Learning a Language at a “traveler level”

Learning a Language at a “traveler level”

So, I have talked a lot about my upcoming trip to Hungary and many other things, but in any or other way, language is always present. Despite the course is in English and most of my interactions will be in such language, I do feel it is good to at least pick up basic words and sentences in the local language for a first contact approach. When I started traveling abroad, I was always encouraged by my family to learn certain words, what to say/behave or not in a foreign country, to avoid faux-pas and awkward moments. Even when going to other Spanish speaking countries, I managed to do some things to learn cues and how to be a good traveler and avoid awkward situations (though they are the best memories! however, there are always simple gestures you simply need to avoid at all!).

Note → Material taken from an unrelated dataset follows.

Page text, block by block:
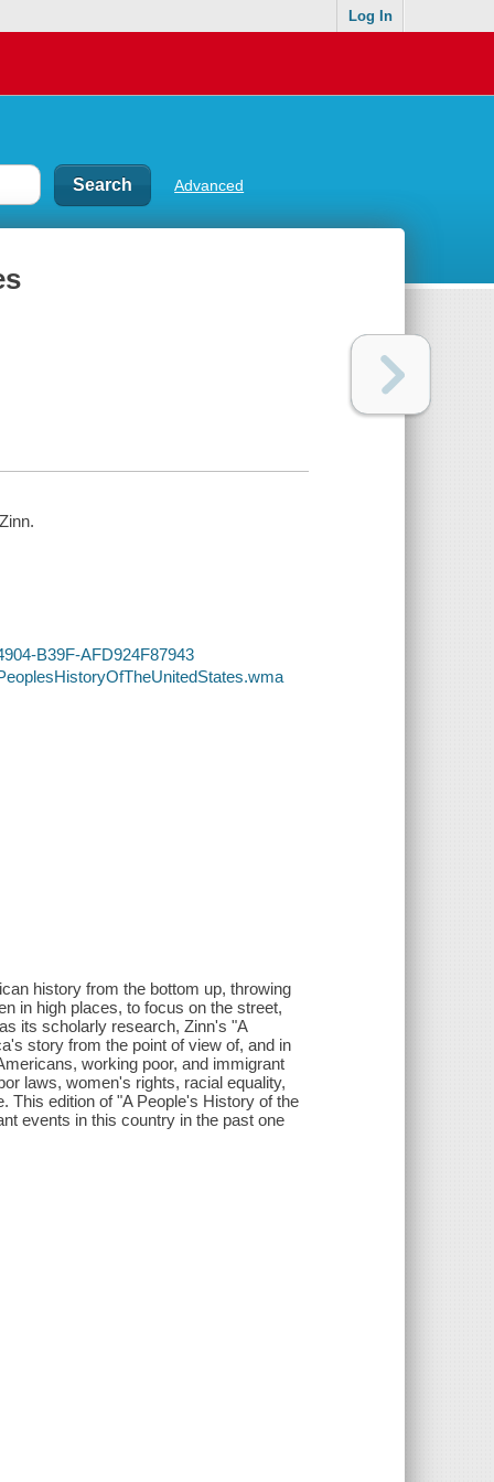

So, this won’t be rocket science, but more about certain tips to keep in mind in case you might have a trip coming up soon, and you want to learn some basic random vocabulary.

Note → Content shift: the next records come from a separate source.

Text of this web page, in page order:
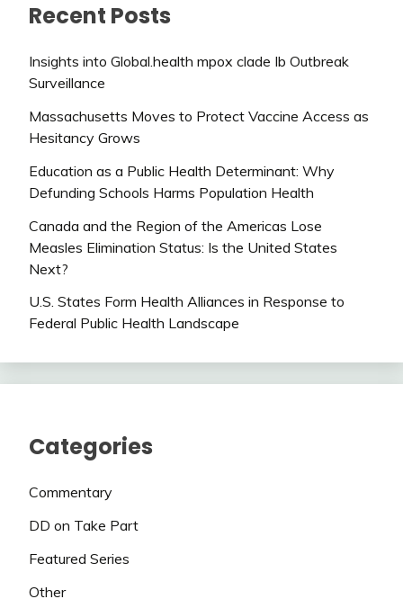
Recent Posts
Insights into Global.health mpox clade Ib Outbreak
Surveillance
Massachusetts Moves to Protect Vaccine Access as
Hesitancy Grows
Education as a Public Health Determinant: Why
Defunding Schools Harms Population Health
Canada and the Region of the Americas Lose
Measles Elimination Status: Is the United States
Next?
U.S. States Form Health Alliances in Response to
Federal Public Health Landscape
Categories
Commentary
DD on Take Part
Featured Series
Other
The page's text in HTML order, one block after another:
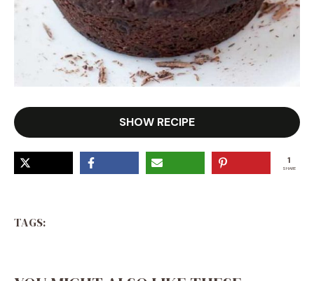
SHOW RECIPE
1
SHARE
TAGS:
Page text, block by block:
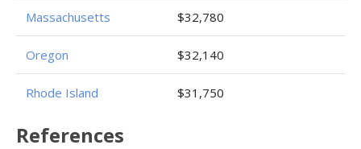
Massachusetts $32,780
Oregon $32,140
Rhode Island $31,750
References
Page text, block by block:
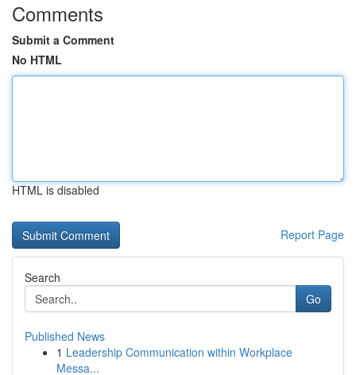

  • A good friend once told me, sure, at a language class I learned about almost everything, but when I traveled to this place, I was surprised when I found out that my supermarket bill became more expensive because I used bags! Such situations will be more common than probably booking a hotel or such, so… what can you do to avoid such bad moments?
    • Check websites of local shops and supermarkets and with a dictionary or even Google Translator (I am well aware I won’t recommend it for serious translations or any of those situations, but it works okay just to get a general grasp of situations). You will understand some things easily this way.
  • Okay, I get it… you must know more or less “the ropes” of a society, but what about expressions… which ones do you recommend?
    • My Polish teacher would call those vocabulary and constructions “first contact”. Those are the expressions and vocabulary you use when meeting people for the first time. My best advice would be using the LanguagePod101.com material on YouTube. In fact, I am using their videos to learn Hungarian phrases! Their videos are quite easy, simple and friendly for those kind of situations. Then, the best way to combine that knowledge would be drilling hard sounds or gaining fluency (as in learning them as a role playing game 😉 ) with an educated native speaker. There are plenty of ways to do contact them (Facebook groups, Hellotalk, Speaky), but I would recommend that you use videochat for that, as you can drill those sounds and see how to move your mouth better than text or voice chatting.
  • I did this and that, but it still sounds foreign for me… what can I do to more or less to be more acquainted with it?
    • Create your own semi-immersion! Consume as much oral media as you can! Films, music or radios are just a click away! YouTube, Tunein Radio or other means are just a click away! They can work perfect with subtitles or a translation nearby or simply as a background noise while working or doing any kind of chore.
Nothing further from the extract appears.